◆ **Directions**
For this exercise, copy exactly every line from the one holding "complications early from" through the end of the data, both included. Omit pictures.
------------------------------------------------
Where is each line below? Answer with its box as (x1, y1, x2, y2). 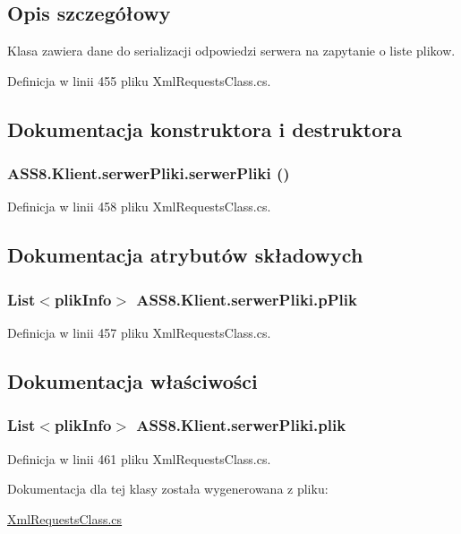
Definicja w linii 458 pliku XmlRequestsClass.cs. (7, 197, 271, 216)
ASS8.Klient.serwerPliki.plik (136, 414, 346, 436)
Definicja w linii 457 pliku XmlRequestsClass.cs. (7, 323, 271, 341)
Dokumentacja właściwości (7, 366, 258, 394)
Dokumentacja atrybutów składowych (7, 241, 363, 269)
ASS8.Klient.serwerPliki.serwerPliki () (7, 162, 290, 185)
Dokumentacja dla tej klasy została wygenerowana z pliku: (7, 479, 329, 498)
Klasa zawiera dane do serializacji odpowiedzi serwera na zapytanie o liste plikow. (7, 41, 456, 60)
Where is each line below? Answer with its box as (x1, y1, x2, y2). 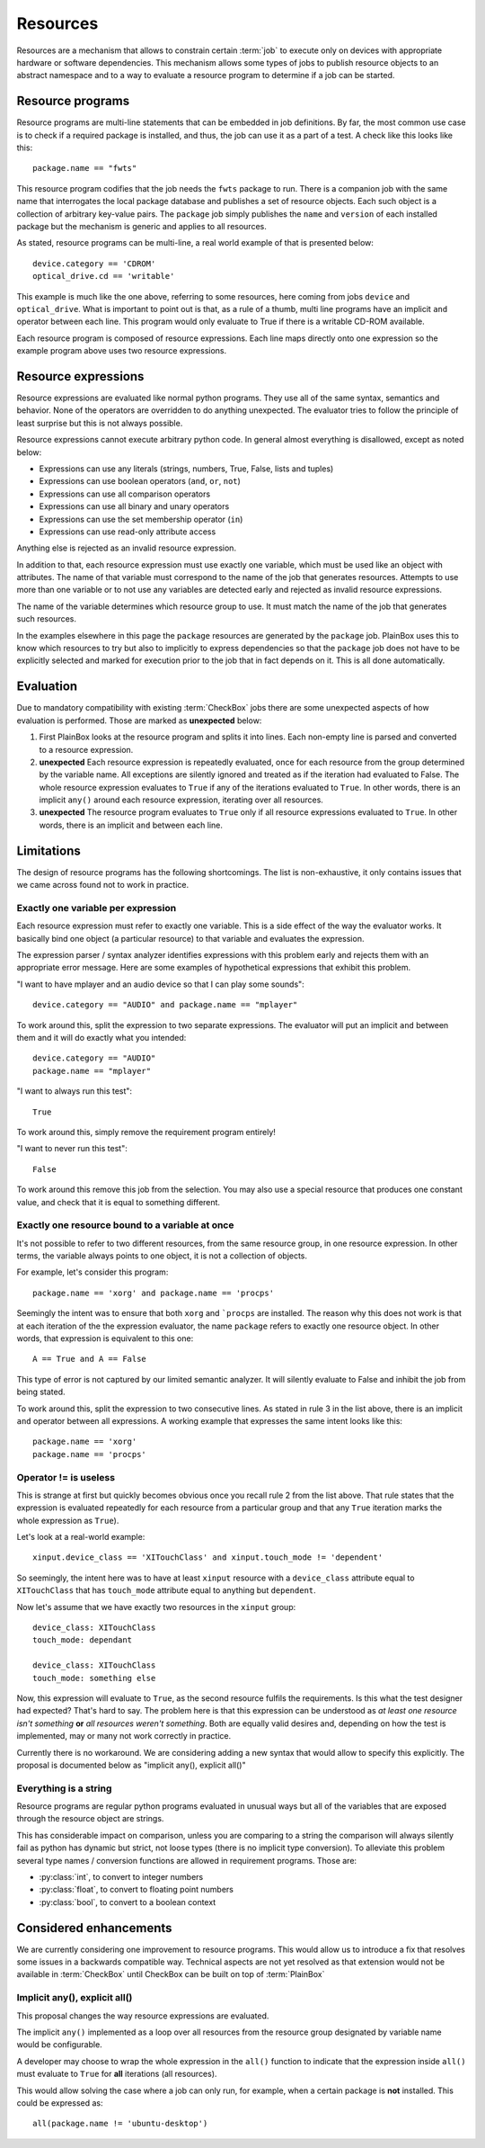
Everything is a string (16, 1782, 112, 1794)
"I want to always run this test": (16, 1086, 133, 1096)
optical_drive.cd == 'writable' (32, 271, 175, 282)
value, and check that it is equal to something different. (16, 1196, 220, 1207)
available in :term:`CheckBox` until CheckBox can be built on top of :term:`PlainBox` (16, 1969, 325, 1980)
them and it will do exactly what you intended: (16, 1033, 187, 1043)
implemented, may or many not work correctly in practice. (16, 1731, 232, 1741)
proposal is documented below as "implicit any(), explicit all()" (16, 1759, 246, 1770)
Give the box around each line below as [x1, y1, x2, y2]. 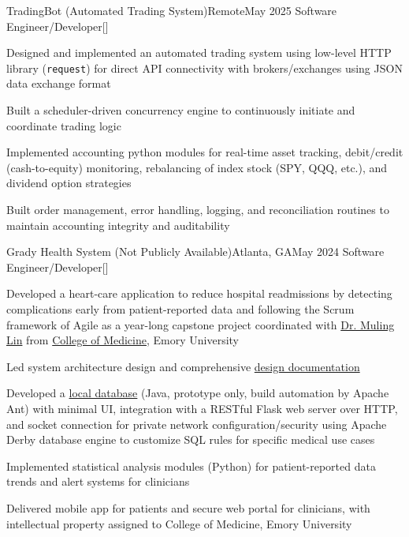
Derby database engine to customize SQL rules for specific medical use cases [6, 431, 375, 448]
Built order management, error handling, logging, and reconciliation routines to [6, 201, 389, 217]
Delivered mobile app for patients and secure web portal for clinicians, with [6, 499, 370, 516]
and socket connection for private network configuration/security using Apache [6, 415, 387, 432]
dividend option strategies [6, 175, 132, 191]
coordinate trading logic [6, 117, 121, 133]
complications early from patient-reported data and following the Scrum [6, 300, 355, 317]
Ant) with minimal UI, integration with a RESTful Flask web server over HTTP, [6, 400, 398, 416]
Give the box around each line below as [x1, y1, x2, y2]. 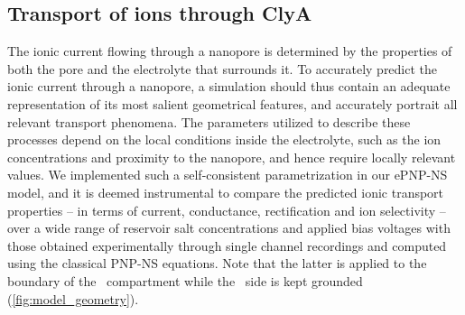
------------------------------------------------
◆ **Exercise result**
complications early from patient-reported data and following the Scrum [6, 300, 355, 317]
Ant) with minimal UI, integration with a RESTful Flask web server over HTTP, [6, 400, 398, 416]
Give the box around each line below as [x1, y1, x2, y2]. 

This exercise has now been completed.